A passenger on this flight and our humbled protagonist, is George Clooney, I mean, Ryan Bingham. I get them confused because they both seem to be aging players who have refused their entire lives to ever being weighed down by anything or anyone. Clooney of course is one of the most famous bachelors on the planet. Ryan may not be famous but he is famous to those who do know him for keeping himself up in the air, if you will, as often as he can. Ryan travels across the United States and fires people for a living. He shows up at an office and calls people he has never met in one by one to tell them that their position no longer exists because these companies don’t have the decency to do it themselves. When he isn’t telling people that they no longer have the means to support their families, he moonlights as a motivational speaker who insists that families are life’s biggest trap.


Ryan is still a likeable guy despite all these things. He doesn’t get off on firing people; it is just how he makes his living and it affords him the lifestyle that suits him best. Another reason he endears is because Clooney plays him so smoothly. You could say it isn’t much of a stretch for him but playing Ryan and going through everything he does means seeing a Clooney that is finally accepting his own mortality and questioning what kind of meaning his later years will hold for him.
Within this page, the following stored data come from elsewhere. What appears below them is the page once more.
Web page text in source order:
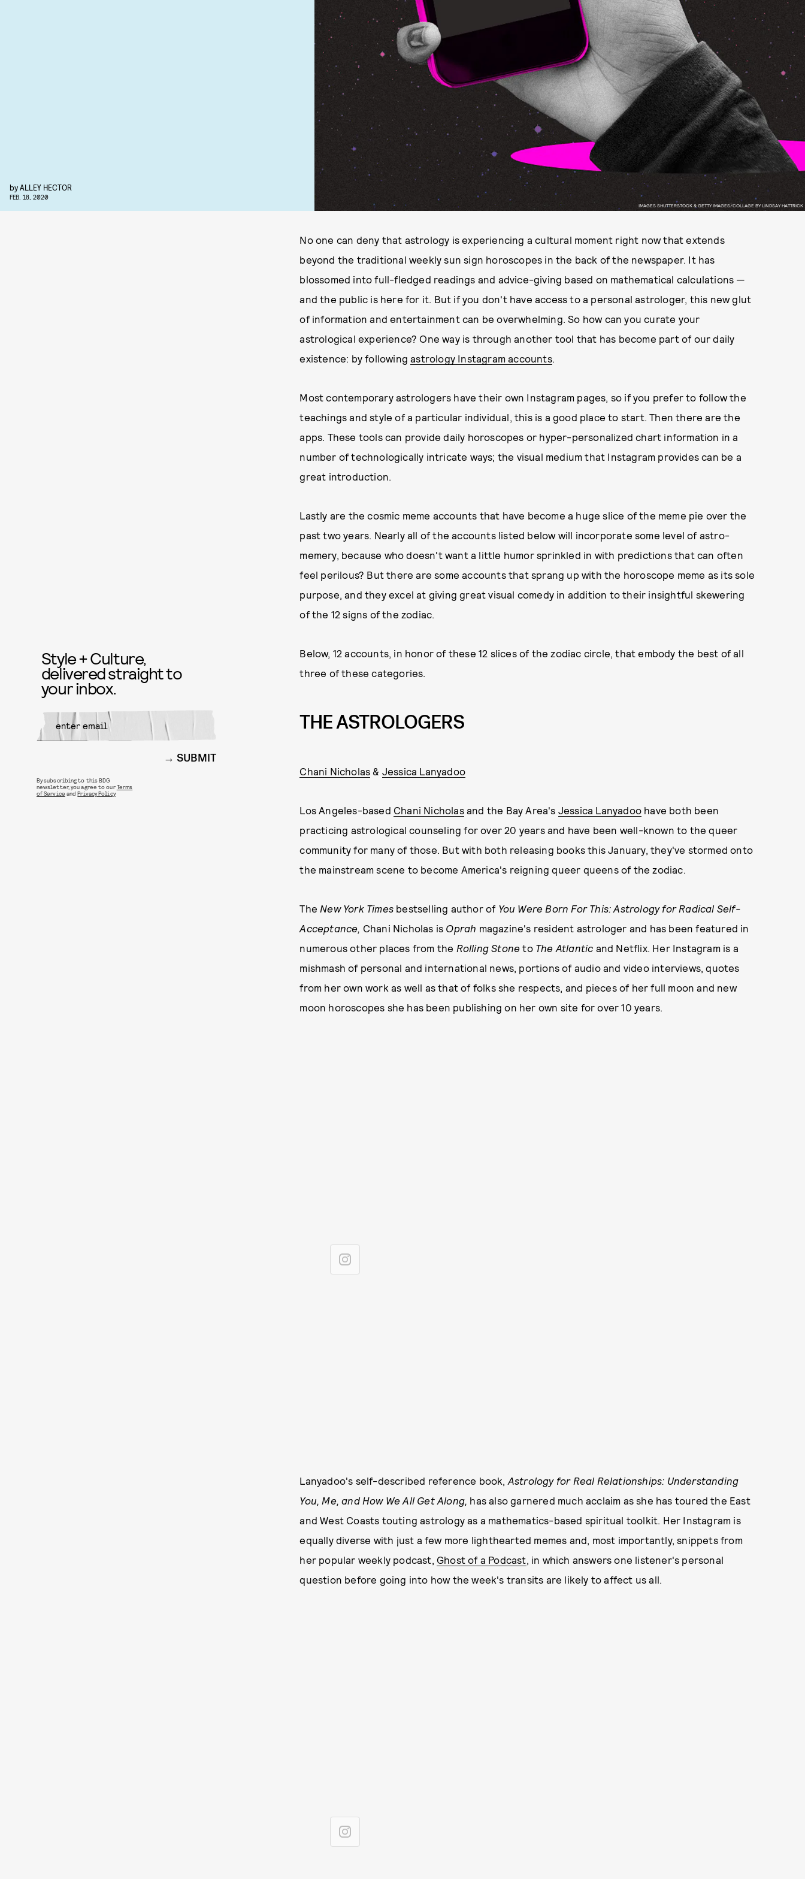
IMAGES SHUTTERSTOCK & GETTY IMAGES/COLLAGE BY LINDSAY HATTRICK
byALLEY HECTOR
FEB. 18, 2020
No one can deny that astrology is experiencing a cultural moment right now that extends
beyond the traditional weekly sun sign horoscopes in the back of the newspaper. It has
blossomed into full-fledged readings and advice-giving based on mathematical calculations —
and the public is here for it. But if you don't have access to a personal astrologer, this new glut
of information and entertainment can be overwhelming. So how can you curate your
astrological experience? One way is through another tool that has become part of our daily
existence: by followingastrology Instagram accounts.
Most contemporary astrologers have their own Instagram pages, so if you prefer to follow the
teachings and style of a particular individual, this is a good place to start. Then there are the
apps. These tools can provide daily horoscopes or hyper-personalized chart information in a
number of technologically intricate ways; the visual medium that Instagram provides can be a
great introduction.
Lastly are the cosmic meme accounts that have become a huge slice of the meme pie over the
past two years. Nearly all of the accounts listed below will incorporate some level of astro-
memery, because who doesn't want a little humor sprinkled in with predictions that can often
feel perilous? But there are some accounts that sprang up with the horoscope meme as its sole
purpose, and they excel at giving great visual comedy in addition to their insightful skewering
of the 12 signs of the zodiac.
Below, 12 accounts, in honor of these 12 slices of the zodiac circle, that embody the best of all
three of these categories.
THE ASTROLOGERS
Chani Nicholas & Jessica Lanyadoo
Los Angeles-based Chani Nicholasand the Bay Area's Jessica Lanyadoo have both been
practicing astrological counseling for over 20 years and have been well-known to the queer
community for many of those. But with both releasing books this January, they've stormed onto
the mainstream scene to become America's reigning queer queens of the zodiac.
The New York Times bestselling author of You Were Born For This: Astrology for Radical Self-
Acceptance, Chani Nicholas is Oprah magazine's resident astrologer and has been featured in
numerous other places from the Rolling Stone to The Atlantic and Netflix. Her Instagram is a
mishmash of personal and international news, portions of audio and video interviews, quotes
from her own work as well as that of folks she respects, and pieces of her full moon and new
moon horoscopes she has been publishing on her own site for over 10 years.
Lanyadoo's self-described reference book, Astrology for Real Relationships: Understanding
You, Me, and How We All Get Along, has also garnered much acclaim as she has toured the East
and West Coasts touting astrology as a mathematics-based spiritual toolkit. Her Instagram is
equally diverse with just a few more lighthearted memes and, most importantly, snippets from
her popular weekly podcast, Ghost of a Podcast, in which answers one listener's personal
question before going into how the week's transits are likely to affect us all.
Style + Culture,
delivered straight to
your inbox.
SUBMIT
By subscribing to this BDG
newsletter, you agree to ourTerms
of Service andPrivacy Policy

When his boss (Jason Bateman) informs him that his job may become locally executed, Ryan realizes that his grounding means that life will finally stop moving at 500 miles an hour. Meanwhile, the girl he is showing the professional ropes to (Anna Kendrick) reminds him of what it means to be young and how to believe in the possibilities people offer and the woman he is romantically roped up with (Vera Farmiga) suddenly seems like that possibility.
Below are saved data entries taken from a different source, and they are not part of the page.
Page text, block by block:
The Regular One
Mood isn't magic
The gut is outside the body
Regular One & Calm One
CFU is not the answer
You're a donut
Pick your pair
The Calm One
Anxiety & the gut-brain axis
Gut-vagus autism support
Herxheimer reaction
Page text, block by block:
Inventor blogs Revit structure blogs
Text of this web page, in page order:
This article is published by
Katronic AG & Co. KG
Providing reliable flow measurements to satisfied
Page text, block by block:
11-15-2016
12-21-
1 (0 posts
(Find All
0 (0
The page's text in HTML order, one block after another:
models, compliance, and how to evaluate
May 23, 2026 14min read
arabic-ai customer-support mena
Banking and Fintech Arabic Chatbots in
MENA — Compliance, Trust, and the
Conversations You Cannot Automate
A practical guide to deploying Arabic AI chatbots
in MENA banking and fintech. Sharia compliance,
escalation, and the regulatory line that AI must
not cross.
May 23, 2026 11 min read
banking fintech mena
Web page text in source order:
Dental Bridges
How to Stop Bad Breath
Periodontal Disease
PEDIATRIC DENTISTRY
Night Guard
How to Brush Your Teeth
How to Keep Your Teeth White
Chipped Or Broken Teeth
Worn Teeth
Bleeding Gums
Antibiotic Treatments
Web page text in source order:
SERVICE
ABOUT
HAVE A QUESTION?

UP IN THE AIR may touch on some fairly contrived topics and set itself in an all too timely milieu but with Reitman in the captain’s chair, the flight is completely turbulence free. Reitman has crafted a poignant reflection on where America is right now, in terms of the economy and their value system, that is always insightful and never judgmental. He pulls performances from his cast that are so fine in their restraint and their candidness. He puts it all together with style and finesse and, by taking to the lofty skies, he cements himself as a great modern storyteller. Perhaps most importantly, in what is so often called the darkest period America has had to face in years, Reitman somehow pays homage to how trying it all is while reminding us that it is also perfectly acceptable to laugh.
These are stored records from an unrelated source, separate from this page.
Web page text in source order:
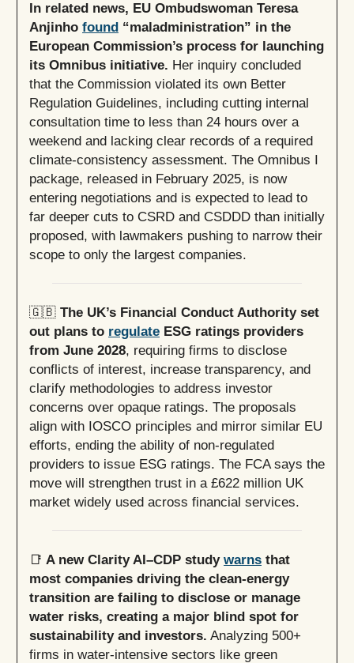
In related news, EU Ombudswoman Teresa
Anjinho found “maladministration” in the
European Commission’s process for launching
its Omnibus initiative. Her inquiry concluded
that the Commission violated its own Better
Regulation Guidelines, including cutting internal
consultation time to less than 24 hours over a
weekend and lacking clear records of a required
climate-consistency assessment. The Omnibus I
package, released in February 2025, is now
entering negotiations and is expected to lead to
far deeper cuts to CSRD and CSDDD than initially
proposed, with lawmakers pushing to narrow their
scope to only the largest companies.
🇬🇧 The UK’s Financial Conduct Authority set
out plans to regulate ESG ratings providers
from June 2028, requiring firms to disclose
conflicts of interest, increase transparency, and
clarify methodologies to address investor
concerns over opaque ratings. The proposals
align with IOSCO principles and mirror similar EU
efforts, ending the ability of non-regulated
providers to issue ESG ratings. The FCA says the
move will strengthen trust in a £622 million UK
market widely used across financial services.
📑 A new Clarity AI–CDP study warns that
most companies driving the clean-energy
transition are failing to disclose or manage
water risks, creating a major blind spot for
sustainability and investors. Analyzing 500+
firms in water-intensive sectors like green
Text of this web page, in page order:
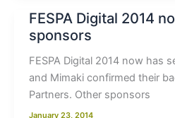
FESPA Digital 2014
sponsors
FESPA Digital 2014 now has
and Mimaki confirmed their
Partners. Other sponsors
January 23, 2014
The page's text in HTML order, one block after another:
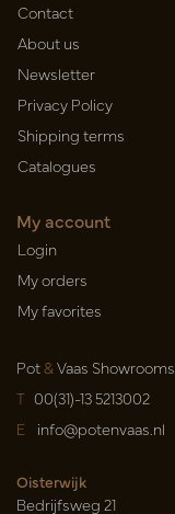
Contact
About us
Newsletter
Privacy Policy
Shipping terms
Catalogues
My account
Login
My orders
My favorites
Pot&Vaas Showrooms
T 00(31)-13 5213002
E info@potenvaas.nl
Oisterwijk
Bedrijfsweg 21
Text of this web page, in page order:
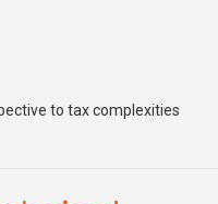
to tax complexities
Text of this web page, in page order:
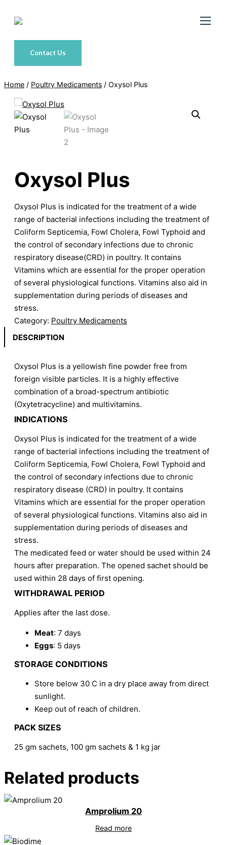
Contact Us
Home / Poultry Medicaments / Oxysol Plus
Oxysol Plus
Oxysol Plus is indicated for the treatment of a wide
range of bacterial infections including the treatment of
Coliform Septicemia, Fowl Cholera, Fowl Typhoid and
the control of secondary infections due to chronic
respiratory disease(CRD) in poultry. It contains
Vitamins which are essential for the proper operation
of several physiological functions. Vitamins also aid in
supplementation during periods of diseases and
stress.
Category: Poultry Medicaments
DESCRIPTION
Oxysol Plus is a yellowish fine powder free from
foreign visible particles. It is a highly effective
combination of a broad-spectrum antibiotic
(Oxytetracycline) and multivitamins.
INDICATIONS
Oxysol Plus is indicated for the treatment of a wide
range of bacterial infections including the treatment of
Coliform Septicemia, Fowl Cholera, Fowl Typhoid and
the control of secondary infections due to chronic
respiratory disease (CRD) in poultry. It contains
Vitamins which are essential for the proper operation
of several physiological functions. Vitamins also aid in
supplementation during periods of diseases and
stress.
The medicated feed or water should be used within 24
hours after preparation. The opened sachet should be
used within 28 days of first opening.
WITHDRAWAL PERIOD
Applies after the last dose.
Meat: 7 days
Eggs: 5 days
STORAGE CONDITIONS
Store below 30 C in a dry place away from direct
sunlight.
Keep out of reach of children.
PACK SIZES
25 gm sachets, 100 gm sachets & 1 kg jar
Related products
Amprolium 20
Read more
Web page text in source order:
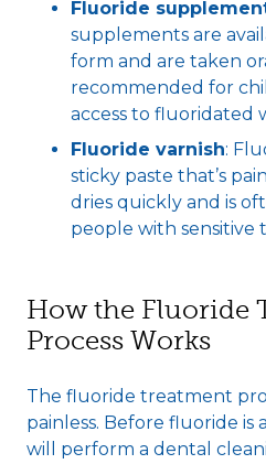
Fluoride
supplements are
form and are taken
recommended for
access to fluoridated
Fluoride varnish:
sticky paste that’s
dries quickly and is
people with sensitive
How the Fluoride
Process Works
The fluoride treatment
painless. Before fluoride is
will perform a dental
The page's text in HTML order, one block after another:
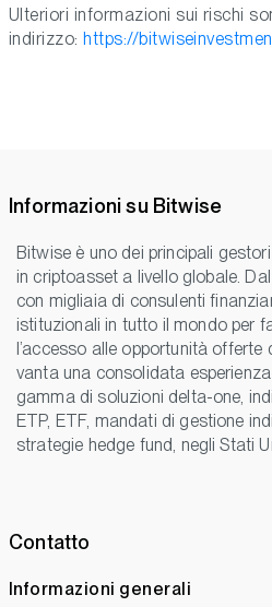
Ulteriori informazioni sui rischi
indirizzo: https://
Informazioni su Bitwise
Bitwise è uno dei principali
in criptoasset a livello globale.
con migliaia di consulenti
istituzionali in tutto il mondo per
l’accesso alle opportunità
vanta una consolidata
gamma di soluzioni delta-one,
ETP, ETF, mandati di gestione
strategie hedge fund, negli Stati
Contatto
Informazioni generali
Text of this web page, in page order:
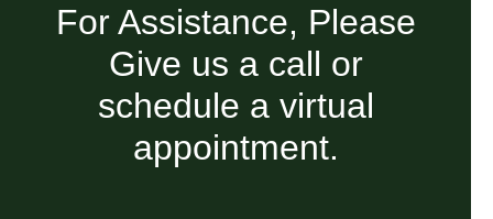
For Assistance, Please
Give us a call or
schedule a virtual
appointment.
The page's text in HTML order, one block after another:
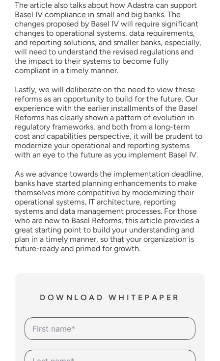
The article also talks about how Adastra can support
Basel IV compliance in small and big banks. The
changes proposed by Basel IV will require significant
changes to operational systems, data requirements,
and reporting solutions, and smaller banks, especially,
will need to understand the revised regulations and
the impact to their systems to become fully
compliant in a timely manner.
Lastly, we will deliberate on the need to view these
reforms as an opportunity to build for the future. Our
experience with the earlier installments of the Basel
Reforms has clearly shown a pattern of evolution in
regulatory frameworks, and both from a long-term
cost and capabilities perspective, it will be prudent to
modernize your operational and reporting systems
with an eye to the future as you implement Basel IV.
As we advance towards the implementation deadline,
banks have started planning enhancements to make
themselves more competitive by modernizing their
operational systems, IT architecture, reporting
systems and data management processes. For those
who are new to Basel Reforms, this article provides a
great starting point to build your understanding and
plan in a timely manner, so that your organization is
future-ready and primed for growth.
DOWNLOAD WHITEPAPER

Sunday, September 20, 2009

Black Sheep Previews: UP IN THE AIR


You might have seen this already but I wanted to throw it up here as I had the chance to catch the whole thing at TIFF last week. Director, Jason Reitman, has only made three feature films to date - JUNO and THANK YOU FOR SMOKING before this - and his latest, UP IN THE AIR, proves that he is a director with a clear vision and a concise approach to storytelling. His pictures are always crisp and clean and, while that may turn off some looking for rougher edges, I find it only allows for the details and the subtleties to break through.

UP IN THE AIR stars George Clooney as a modern day nomad. He has a one-bedroom apartment in Omaha but he ordinarily spends less than 50 days a year there. His home lies somewhere between the airports he flies to and the hotels he stays in. Clooney brings his own life into the picture for this eternal bachelor character and the supporting cast - Vera Farmiga, Anna Kendrick and Jason Bateman - are all excellent characters unto themselves, hence redefining the term "supporting".

UP IN THE AIR will certainly generate a lot of buzz this coming awards season and rightfully so. Look for it in theatres this December.